=== Exercise objective ===
What is needed here is each entry reproduced exactly, without its pictures.

=== Material provided ===

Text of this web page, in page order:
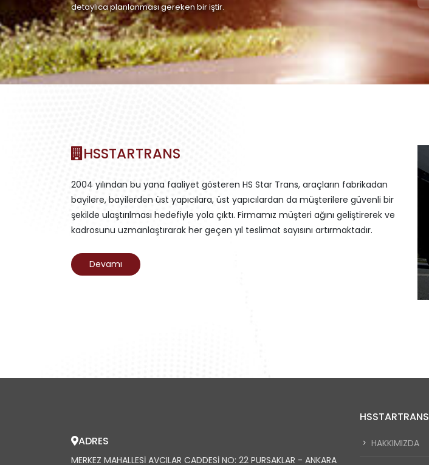
detaylıca planlanması gereken bir iştir.
HSSTARTRANS
2004 yılından bu yana faaliyet gösteren HS Star Trans, araçların fabrikadan
bayilere, bayilerden üst yapıcılara, üst yapıcılardan da müşterilere güvenli bir
şekilde ulaştırılması hedefiyle yola çıktı. Firmamız müşteri ağını geliştirerek ve
kadrosunu uzmanlaştırarak her geçen yıl teslimat sayısını artırmaktadır.
Devamı
ADRES
MERKEZ MAHALLESI AVCILAR CADDESI NO: 22 PURSAKLAR - ANKARA
HSSTARTRANS
HAKKIMIZDA
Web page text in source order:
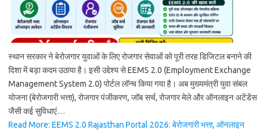
स्थान सरकार ने बेरोजगार युवाओं के लिए रोजगार सेवाओं को पूरी तरह डिजिटल बनाने की
दिशा में बड़ा कदम उठाया है। इसी उद्देश्य से EEMS 2.0 (Employment Exchange
Management System 2.0) पोर्टल लॉन्च किया गया है। अब मुख्यमंत्री युवा संबल
योजना (बेरोजगारी भत्ता), रोजगार पंजीकरण, जॉब सर्च, रोजगार मेले और ऑनलाइन अटेंडेंस
जैसी कई सुविधाएं…
Read More: EEMS 2.0 Rajasthan Portal 2026: बेरोजगारी भत्ता, ऑनलाइन
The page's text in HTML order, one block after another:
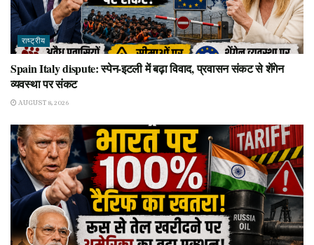
राष्ट्रीय
Spain Italy dispute: स्पेन-इटली में बढ़ा विवाद, प्रवासन संकट से शेंगेन
व्यवस्था पर संकट
AUGUST 8, 2026
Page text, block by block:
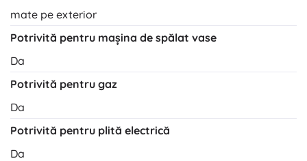
mate pe exterior
Potrivită pentru mașina de spălat vase
Da
Potrivită pentru gaz
Da
Potrivită pentru plită electrică
Da
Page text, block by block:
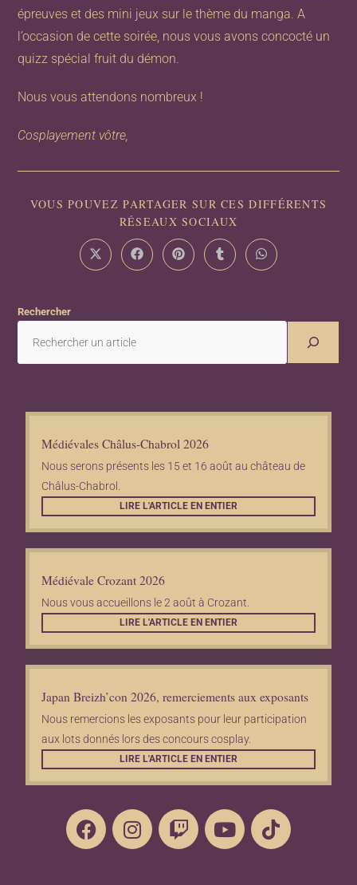
épreuves et des mini jeux sur le thème du manga. A
l’occasion de cette soirée, nous vous avons concocté un
quizz spécial fruit du démon.
Nous vous attendons nombreux !
Cosplayement vôtre,
VOUS POUVEZ PARTAGER SUR CES DIFFÉRENTS
RÉSEAUX SOCIAUX
Rechercher
Médiévales Châlus-Chabrol 2026
Nous serons présents les 15 et 16 août au château de
Châlus-Chabrol.
LIRE L'ARTICLE EN ENTIER
Médiévale Crozant 2026
Nous vous accueillons le 2 août à Crozant.
LIRE L'ARTICLE EN ENTIER
Japan Breizh’con 2026, remerciements aux exposants
Nous remercions les exposants pour leur participation
aux lots donnés lors des concours cosplay.
LIRE L'ARTICLE EN ENTIER
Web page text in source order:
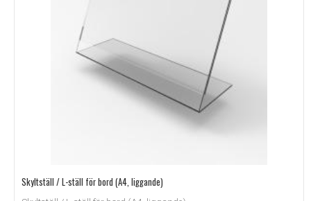
Skyltställ / L-ställ för bord (A4, liggande)
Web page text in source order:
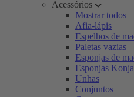
Acessórios
Mostrar todos
Afia-lápis
Espelhos de
Paletas vazias
Esponjas de
Esponjas
Unhas
Conjuntos
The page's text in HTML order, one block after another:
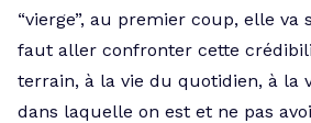
“vierge”, au premier coup, elle va
faut aller confronter cette
terrain, à la vie du quotidien, à la
dans laquelle on est et ne pas
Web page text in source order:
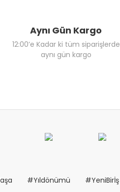
Aynı Gün Kargo
12:00’e Kadar ki tüm siparişlerde
aynı gün kargo
#Yıldönümü #YeniBirİş
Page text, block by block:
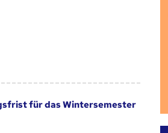
für das Wintersemester
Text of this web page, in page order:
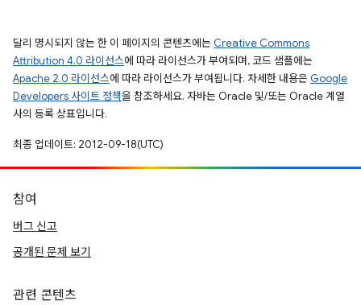
달리 명시되지 않는 한 이 페이지의 콘텐츠에는 Creative Commons
Attribution 4.0 라이선스에 따라 라이선스가 부여되며, 코드 샘플에는
Apache 2.0 라이선스에 따라 라이선스가 부여됩니다. 자세한 내용은 Google
Developers 사이트 정책을 참조하세요. 자바는 Oracle 및/또는 Oracle 계열
사의 등록 상표입니다.
최종 업데이트: 2012-09-18(UTC)
참여
버그 신고
공개된 문제 보기
관련 콘텐츠
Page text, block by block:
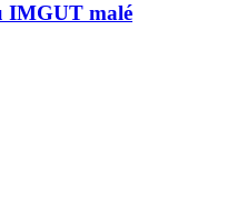
IMGUT malé
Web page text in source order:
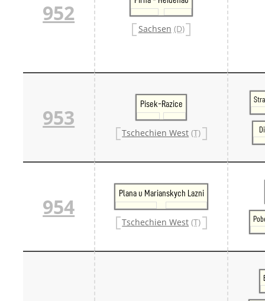
Weitere
Polen
952
Sachsen (D)
953
Pisek-Razice
Tschechien West (T)
954
Plana u Marianskych Lazni
Tschechien West (T)
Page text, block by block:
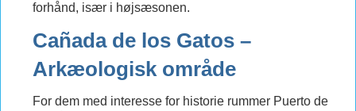
forhånd, især i højsæsonen.
Cañada de los Gatos –
Arkæologisk område
For dem med interesse for historie rummer Puerto de
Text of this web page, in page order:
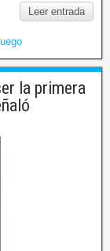
Leer entrada
la primera
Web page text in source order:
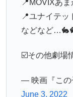
📍MOVIXあま
📍ユナイテッ
などなど
☑️その他劇場
— 映画『この
June 3, 2022
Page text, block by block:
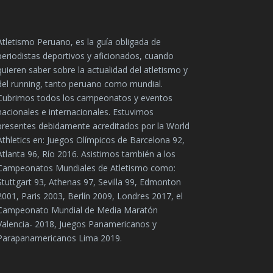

=== Answer area ===
Text of this web page, in page order:
detaylıca planlanması gereken bir iştir.
HSSTARTRANS
2004 yılından bu yana faaliyet gösteren HS Star Trans, araçların fabrikadan
bayilere, bayilerden üst yapıcılara, üst yapıcılardan da müşterilere güvenli bir
şekilde ulaştırılması hedefiyle yola çıktı. Firmamız müşteri ağını geliştirerek ve
kadrosunu uzmanlaştırarak her geçen yıl teslimat sayısını artırmaktadır.
Devamı
ADRES
MERKEZ MAHALLESI AVCILAR CADDESI NO: 22 PURSAKLAR - ANKARA
HSSTARTRANS
HAKKIMIZDA
Web page text in source order:
स्थान सरकार ने बेरोजगार युवाओं के लिए रोजगार सेवाओं को पूरी तरह डिजिटल बनाने की
दिशा में बड़ा कदम उठाया है। इसी उद्देश्य से EEMS 2.0 (Employment Exchange
Management System 2.0) पोर्टल लॉन्च किया गया है। अब मुख्यमंत्री युवा संबल
योजना (बेरोजगारी भत्ता), रोजगार पंजीकरण, जॉब सर्च, रोजगार मेले और ऑनलाइन अटेंडेंस
जैसी कई सुविधाएं…
Read More: EEMS 2.0 Rajasthan Portal 2026: बेरोजगारी भत्ता, ऑनलाइन
The page's text in HTML order, one block after another:
राष्ट्रीय
Spain Italy dispute: स्पेन-इटली में बढ़ा विवाद, प्रवासन संकट से शेंगेन
व्यवस्था पर संकट
AUGUST 8, 2026
Page text, block by block:
mate pe exterior
Potrivită pentru mașina de spălat vase
Da
Potrivită pentru gaz
Da
Potrivită pentru plită electrică
Da
Page text, block by block:
épreuves et des mini jeux sur le thème du manga. A
l’occasion de cette soirée, nous vous avons concocté un
quizz spécial fruit du démon.
Nous vous attendons nombreux !
Cosplayement vôtre,
VOUS POUVEZ PARTAGER SUR CES DIFFÉRENTS
RÉSEAUX SOCIAUX
Rechercher
Médiévales Châlus-Chabrol 2026
Nous serons présents les 15 et 16 août au château de
Châlus-Chabrol.
LIRE L'ARTICLE EN ENTIER
Médiévale Crozant 2026
Nous vous accueillons le 2 août à Crozant.
LIRE L'ARTICLE EN ENTIER
Japan Breizh’con 2026, remerciements aux exposants
Nous remercions les exposants pour leur participation
aux lots donnés lors des concours cosplay.
LIRE L'ARTICLE EN ENTIER
Web page text in source order:
Skyltställ / L-ställ för bord (A4, liggande)
Web page text in source order:
Acessórios
Mostrar todos
Afia-lápis
Espelhos de
Paletas vazias
Esponjas de
Esponjas
Unhas
Conjuntos
The page's text in HTML order, one block after another:
“vierge”, au premier coup, elle va
faut aller confronter cette
terrain, à la vie du quotidien, à la
dans laquelle on est et ne pas
Web page text in source order:
Aynı Gün Kargo
12:00’e Kadar ki tüm siparişlerde
aynı gün kargo
#Yıldönümü #YeniBirİş
Page text, block by block:
für das Wintersemester
Text of this web page, in page order:
달리 명시되지 않는 한 이 페이지의 콘텐츠에는 Creative Commons
Attribution 4.0 라이선스에 따라 라이선스가 부여되며, 코드 샘플에는
Apache 2.0 라이선스에 따라 라이선스가 부여됩니다. 자세한 내용은 Google
Developers 사이트 정책을 참조하세요. 자바는 Oracle 및/또는 Oracle 계열
사의 등록 상표입니다.
최종 업데이트: 2012-09-18(UTC)
참여
버그 신고
공개된 문제 보기
관련 콘텐츠
Page text, block by block:
IMGUT malé
Web page text in source order:
Weitere
Polen
952
Sachsen (D)
953
Pisek-Razice
Tschechien West (T)
954
Plana u Marianskych Lazni
Tschechien West (T)
Page text, block by block:
forhånd, især i højsæsonen.
Cañada de los Gatos –
Arkæologisk område
For dem med interesse for historie rummer Puerto de
Text of this web page, in page order:
Leer entrada
la primera
Web page text in source order:
📍MOVIXあま
📍ユナイテッ
などなど
☑️その他劇場
— 映画『この
June 3, 2022
Page text, block by block:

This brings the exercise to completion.